— What the task asks —
Could you retype all of the data below exactly as given?

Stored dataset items
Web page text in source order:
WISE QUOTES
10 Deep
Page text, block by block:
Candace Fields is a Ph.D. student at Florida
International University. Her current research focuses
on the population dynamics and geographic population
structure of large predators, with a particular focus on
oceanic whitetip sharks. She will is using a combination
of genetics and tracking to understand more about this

— Result below —
Web page text in source order:
WISE QUOTES
10 Deep
Page text, block by block:
Candace Fields is a Ph.D. student at Florida
International University. Her current research focuses
on the population dynamics and geographic population
structure of large predators, with a particular focus on
oceanic whitetip sharks. She will is using a combination
of genetics and tracking to understand more about this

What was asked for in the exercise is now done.